1

ok so i have been battling with this for a while now so maybe someone can help me.

Im trying to get the email link from this HTML:

<div id="field_11" class="fieldRow span12 lastFieldRow">
  <span class="caption">E-mail</span>
  <span class="output">
   <script type="text/javascript">
    <!--
     document.write('<a hr'+'ef="mai'+'lto'+':'+
      '%40;%67;%6d;%61;%69;%6c;<\/a>');
    //-->
   </script>
   <a href="mailto:%40%67%6d%61%69%6c">@mail</a>
  </span>
</div>

Im trying to get the '@mail' part of the html code, after the a href="mailto:..." part. NOT the document.write() part but the last tag in the code.
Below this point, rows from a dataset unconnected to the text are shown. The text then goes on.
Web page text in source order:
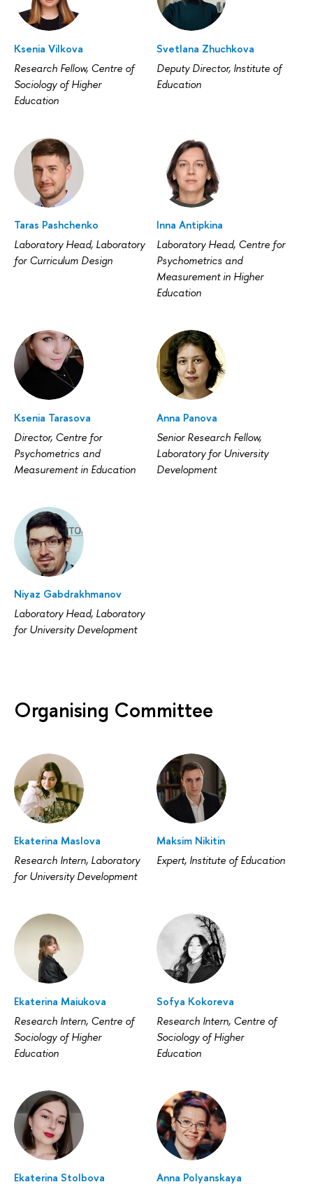
Ksenia Vilkova
Research Fellow, Centre of
Sociology of Higher
Education
Svetlana Zhuchkova
Deputy Director, Institute of
Education
Taras Pashchenko
Laboratory Head, Laboratory
for Curriculum Design
Inna Antipkina
Laboratory Head, Centre for
Psychometrics and
Measurement in Higher
Education
Ksenia Tarasova
Director, Centre for
Psychometrics and
Measurement in Education
Anna Panova
Senior Research Fellow,
Laboratory for University
Development
Niyaz Gabdrakhmanov
Laboratory Head, Laboratory
for University Development
Organising Committee
Ekaterina Maslova
Research Intern, Laboratory
for University Development
Maksim Nikitin
Expert, Institute of Education
Ekaterina Maiukova
Research Intern, Centre of
Sociology of Higher
Education
Sofya Kokoreva
Research Intern, Centre of
Sociology of Higher
Education
Ekaterina Stolbova
Anna Polyanskaya
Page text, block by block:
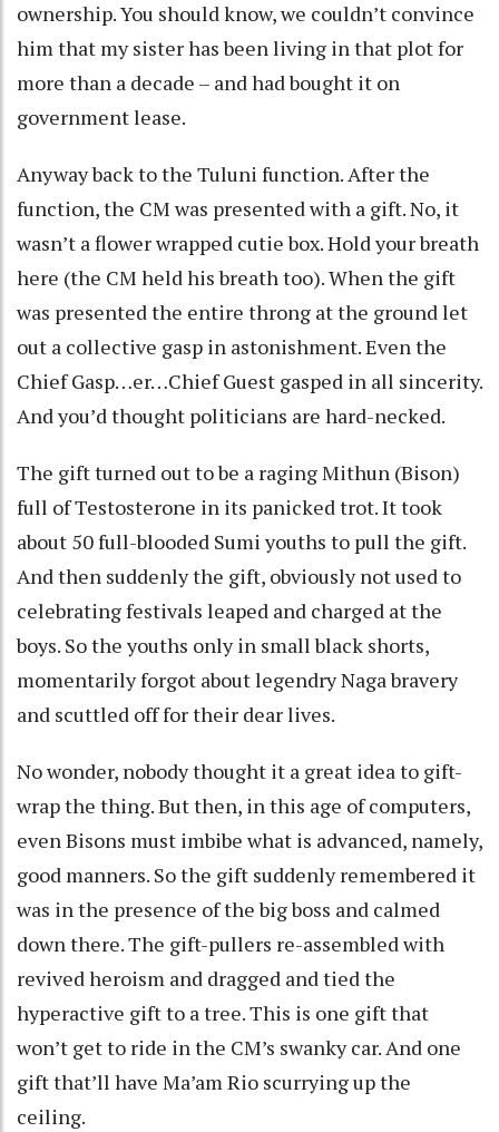
ownership. You should know, we couldn’t convince
him that my sister has been living in that plot for
more than a decade – and had bought it on
government lease.
Anyway back to the Tuluni function. After the
function, the CM was presented with a gift. No, it
wasn’t a flower wrapped cutie box. Hold your breath
here (the CM held his breath too). When the gift
was presented the entire throng at the ground let
out a collective gasp in astonishment. Even the
Chief Gasp…er…Chief Guest gasped in all sincerity.
And you’d thought politicians are hard-necked.
The gift turned out to be a raging Mithun (Bison)
full of Testosterone in its panicked trot. It took
about 50 full-blooded Sumi youths to pull the gift.
And then suddenly the gift, obviously not used to
celebrating festivals leaped and charged at the
boys. So the youths only in small black shorts,
momentarily forgot about legendry Naga bravery
and scuttled off for their dear lives.
No wonder, nobody thought it a great idea to gift-
wrap the thing. But then, in this age of computers,
even Bisons must imbibe what is advanced, namely,
good manners. So the gift suddenly remembered it
was in the presence of the big boss and calmed
down there. The gift-pullers re-assembled with
revived heroism and dragged and tied the
hyperactive gift to a tree. This is one gift that
won’t get to ride in the CM’s swanky car. And one
gift that’ll have Ma’am Rio scurrying up the
ceiling.

for some reason when ever i try to get the children of the tag span with the output class it thinks it only has 1 child which is the script tag but i just can't seem to grab the email plain text.

So far what i have:

 $target_url = "some_web_site";
 $html = new simple_html_dom();
 $html->load_file($target_url);

foreach($html->find('span[class=output]') as $d){ 
    echo $d->children(1)->plaintext . "<br />";
 }

any help?

  • Your code should work, what's the output of it (or the error message) ? –  Apr 29 '14 at 17:46
  • it prints out a bunch of these errors: Notice: Trying to get property of non-object in /Applications/MAMP/htdocs/webcrawler/index.php on line 224 – user3586322 Apr 29 '14 at 17:47
  • Sounds like your `load_file()` isn't loading right. Can you try removing the 2nd and 3rd lines (both beginning with `$html`, and replace with `$html = file_get_html($target_url);`? – Sunny Patel Apr 29 '14 at 18:12
  • @LaughDonor - tried your approach, still got those errors. – user3586322 Apr 29 '14 at 18:44
  • Well, the main reason you're having this problem is `$html->find('span[class=output]')` is returning `null`. You need to check to make sure your selectors are correct. Maybe using `span.output` instead? – Sunny Patel Apr 29 '14 at 18:50
  • gives me the same error with 'span.output'. could this be the website preventing me or something else? – user3586322 Apr 29 '14 at 19:28

1 Answers1

1

It is possible with just DOM+Xpath, too.

$dom = new DOMDocument();
$dom->loadHtml($html);
//$dom->loadHtmlFile($htmlFile);
$xpath = new DOMXpath($dom);

var_dump(
  $xpath->evaluate(
    'string(//span[@class="output"]//a[starts-with(@href, "mailto:")])'
  )
);

Output: https://eval.in/148063

string(5) "@mail"

The Xpath selects all span elements with the class attribute "output"

//span[@class="output"]

Then it looks for a elements where the href attribute starts with "mailto:"

//span[@class="output"]//a[starts-with(@href, "mailto:")]

The result of this is a list of a element nodes (with the example content a single node). The string() function casts the first node into a string if the node list is empty it will return an empty string.

string(//span[@class="output"]//a[starts-with(@href, "mailto:")])

ThW
  • 19,120
  • 3
  • 22
  • 44